Hi there, it depends heavily on the kind of caging you are using, the number of ferrets you have, how often your ferrets are out of the cage, and how clean or messy your particular ferrets are. 

I have two male ferrets in a Ferret Nation 143 cage. My ferrets are pretty reliable on their litter box training (occasional accidents, but nowhere near as many as some ferrets I've had in the past), so the box gets scooped daily or every other day and they get a complete litter replacement every week. Mine have hammocks hanging and fleece blankets for bedding. Those get changed out and washed once per week as well. The trays on the bottom of my cage are removed and cleaned about once per month or as needed.

Overall my two are pretty easy keepers. Their cage is set up in a way that makes cleaning very simple and my two ferrets are very mild-mannered and well behaved as far as ferrets go. I had a trio in the past that delighted in overturning everything in their cage on a regular basis, found great joy in kicking litter everywhere, and would gleefully dump their food in their bedding and play in it. I generally had to completely clean everything in there once or twice daily with those three, the adorable little brats.


----------



## A R 3

Thanks this is very helpful!!!&#128515;
Anything on what I should as flooring/bedding for ferrets??


----------



## Melissa27

A R 3 said:


> Thanks this is very helpful!!!😃
> Anything on what I should as flooring/bedding for ferrets??


I have always just had bare floors with fleece blankets for them to cuddle and sleep in, no actual substrate of any kind (sawdust, shavings, etc) like you'd use on other small animals.

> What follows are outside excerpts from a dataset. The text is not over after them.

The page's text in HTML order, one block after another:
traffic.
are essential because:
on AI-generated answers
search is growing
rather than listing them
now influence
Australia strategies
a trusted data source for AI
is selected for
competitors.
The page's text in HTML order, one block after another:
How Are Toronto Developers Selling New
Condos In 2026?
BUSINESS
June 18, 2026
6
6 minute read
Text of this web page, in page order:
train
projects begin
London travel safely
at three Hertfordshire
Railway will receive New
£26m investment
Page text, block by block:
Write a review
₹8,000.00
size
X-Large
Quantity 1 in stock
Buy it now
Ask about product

Here is a really good article on ferret bedding that will hopefully help on that subject. 

http://www.firstferret.com/articles/cage-floor-bedding


----------



## A R 3

Wow this article is great thanks&#128513;&#128516;&#128515;
Could you post a link of where to buy such material and how much it is?
If you could it would be soooooo helpful!
Thanks again for the article &#128515;
Byee &#128521;


----------



## Melissa27

I'm afraid I am not in the same country so I'm a bit useless in that regard, but here is a link to the basic kind of fleece blankets I use just for general bedding (it isn't fancy at all, but the ferrets love burrowing in them for sleeping), and a second link for more ferret specific bedding and hammocks. 

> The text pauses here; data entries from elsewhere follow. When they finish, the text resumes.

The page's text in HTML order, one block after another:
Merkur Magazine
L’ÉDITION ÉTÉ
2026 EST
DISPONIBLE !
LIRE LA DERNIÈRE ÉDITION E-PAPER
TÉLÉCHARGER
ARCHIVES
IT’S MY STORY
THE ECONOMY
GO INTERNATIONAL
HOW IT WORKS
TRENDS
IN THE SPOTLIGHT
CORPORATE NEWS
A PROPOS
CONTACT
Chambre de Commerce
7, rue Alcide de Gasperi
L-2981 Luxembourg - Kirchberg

http://www.amazon.com/Cozy-Fleece-Blanket-Assorted-Throw/dp/B004FOA89U

Awesome Ferret Bedding products


----------



## A R 3

Thanks for the links &#128515;
It's a shame we use different money  but the second link you sent me said they shipped worldwide so I will have a look at that.


----------



## A R 3

Do you have to get anything specific ferret blankets or can you just get any old fleece blanket?


----------



## Melissa27

Honestly most any fleece blanket (or other pet safe material... fleece is just what I use for my boys) will work. I just check blankets to make sure they aren't easily torn/chewed/nails caught in them, check that all tags are removed, and wash them before use. It doesn't have to be anything ferret specific.


----------



## A R 3

Thanks for the help 😊
Do you think this is okay
2 Soft Warm Fleece Pet Blankets 80cms x 120cms Black And Beige:Amazonet Supplies


----------



## wraig ffured

Ideally you need to clean them out every day, especially in summer; summer = flies = maggots - not nice!!!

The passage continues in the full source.